── DATA SUPPLIED

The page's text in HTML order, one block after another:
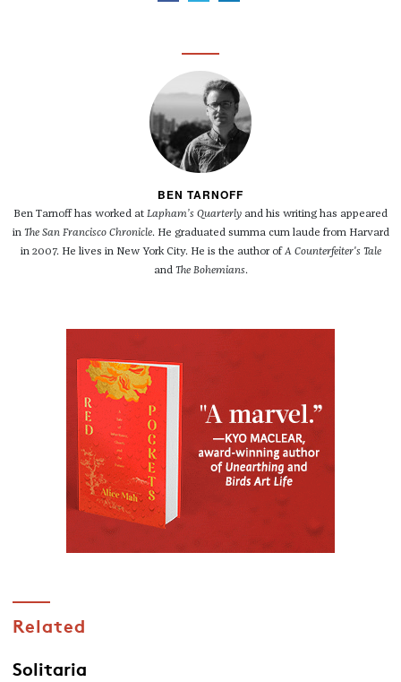
BEN TARNOFF
Ben Tarnoff has worked at Lapham’s Quarterly and his writing has appeared
in The San Francisco Chronicle. He graduated summa cum laude from Harvard
in 2007. He lives in New York City. He is the author ofA Counterfeiter's Tale
and The Bohemians.
Related
Solitaria

────

YOUR INSTRUCTIONS:
Your response must reproduce the listing above word for word and must contain none of its pictures.

FINISHED EXERCISE:
The page's text in HTML order, one block after another:
BEN TARNOFF
Ben Tarnoff has worked at Lapham’s Quarterly and his writing has appeared
in The San Francisco Chronicle. He graduated summa cum laude from Harvard
in 2007. He lives in New York City. He is the author ofA Counterfeiter's Tale
and The Bohemians.
Related
Solitaria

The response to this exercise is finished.